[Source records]
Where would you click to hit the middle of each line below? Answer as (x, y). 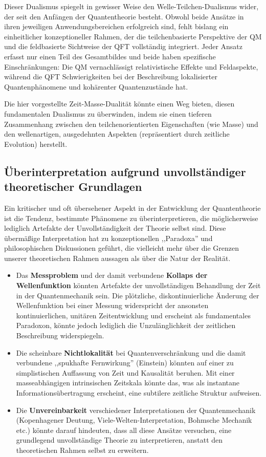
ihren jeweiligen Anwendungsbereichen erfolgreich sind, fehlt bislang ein (116, 26)
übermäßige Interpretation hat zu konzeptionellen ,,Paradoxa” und (108, 238)
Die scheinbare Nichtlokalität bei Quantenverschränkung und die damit (131, 352)
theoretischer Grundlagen (73, 187)
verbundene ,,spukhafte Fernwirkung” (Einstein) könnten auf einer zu (125, 363)
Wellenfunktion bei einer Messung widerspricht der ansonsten (112, 305)
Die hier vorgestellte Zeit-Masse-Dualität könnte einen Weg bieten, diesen (119, 104)
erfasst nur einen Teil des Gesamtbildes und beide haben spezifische (110, 56)

Work to complete. Where the data above reaches the line holding "ihren jeweiligen Anwendungsbereichen", begin printing, and stop after the line holding "theoretischer Grundlagen (73, 187)". Each line must be reproduced exactly, with nothing else added.

Response for this exercise.
ihren jeweiligen Anwendungsbereichen erfolgreich sind, fehlt bislang ein (116, 26)
übermäßige Interpretation hat zu konzeptionellen ,,Paradoxa” und (108, 238)
Die scheinbare Nichtlokalität bei Quantenverschränkung und die damit (131, 352)
theoretischer Grundlagen (73, 187)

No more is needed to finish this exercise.